Remote Client Overview and Examples#

TAO Remote Client is a command line tool that allows you to create experiments using the command line instead of relying on API calls.

Note

Datasets provided in these examples are subject to the following license Dataset License.

Installation#

Setting up Your Python Environment#

We recommend setting up a Python environment using miniconda. The following instructions show how to setup a Python conda environment.

Follow the instructions in this link to set up a Conda environment using Miniconda.
After you have installed miniconda, create a new environment and set the Python version to 3.12.
conda create -n tao python=3.12
Activate the conda environment that you have just created.
conda activate tao
Verify that the command prompt shows the name of your Conda environment.
(tao) desktop:

When you are done with your session, you can deactivate your conda environment using the deactivate command:

conda deactivate

You may re-instantiate this conda environment using the following command:

conda activate tao

Install the TAO Client#

After you setup and activate the python environment, you could install the TAO Client using the following command:

python -m pip install nvidia-tao-client

CLI Specs#

User authentication is based on the NGC Personal Key and can be done with the following command:

BASE_URL=https://IP_of_machine_deployed/api/v1

NGC_API_KEY=nvapi-zZYtczM5amdtdDcwNjk0cnA2bGU2bXQ3bnQ6NmQ4NjNhMDItMTdmZS00Y2QxLWI2ZjktNmE5M2YxZTc0OGyS

$ tao-client login --ngc-key $NGC_API_KEY --ngc-org-name ea-tlt

After authentication, the command line syntax is:

$ tao-client <network> <action> <args>

For example:

$ tao-client dino experiment-run-action --action train --id 042559ec-ab3e-438d-9c94-2cab38f76efc --specs '<json_loadable_specs_string_from_get_spec_action>'

Note

You can always use the --help argument to retrieve the command usage information.

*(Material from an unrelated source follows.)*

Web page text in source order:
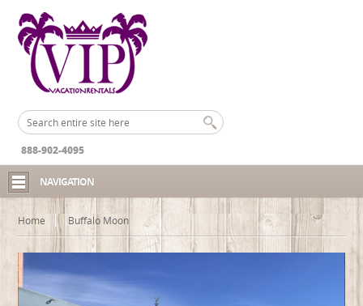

To list supported networks:

$ tao-client -–help

To list supported Dino actions:

$ tao-client dino --help

Each network have the following actions:

Command

Description

workspace-create

Create a workspace and return the id

dataset-create

Create a dataset and return the id

dataset-delete

Delete a dataset

dataset-run-action

Run a dataset action

experiment-create

Create an experiment and return the id

experiment-delete

Delete an experiment

experiment-run-action

Run an experiment action

get-action-status

Get action status

get-job-logs

Get the logs of a job

get-metadata

Get the metadata of the mentioned artifact

get-spec

Return default spec of an action

job-cancel

Cancel a running job

job-pause

Pause a running job

job-resume

Resume a paused job

list-base-experiments

Return the list of base experiments

list-datasets

Return the list of datasets

list-experiments

Return the list of experiments

list-job-files

List the files, specs and logs of a job

download-entire-job

Download all files w.r.t to the job

download-selective-files

Download job files based on the arguments passed

model-automl-defaults

Return default automl parameters

patch-artifact-metadata

Patch the metadata of the mentioned artifact

publish-model

Publish model

remove-published-model

Remove published model

workspace-backup

Backup mongo database to cloud storage

workspace-restore

Restore a workspace from cloud storage

Workspaces#

In TAO 6.0, cloud workspaces are used to pull datasets and store experiment results in popular cloud storage providers.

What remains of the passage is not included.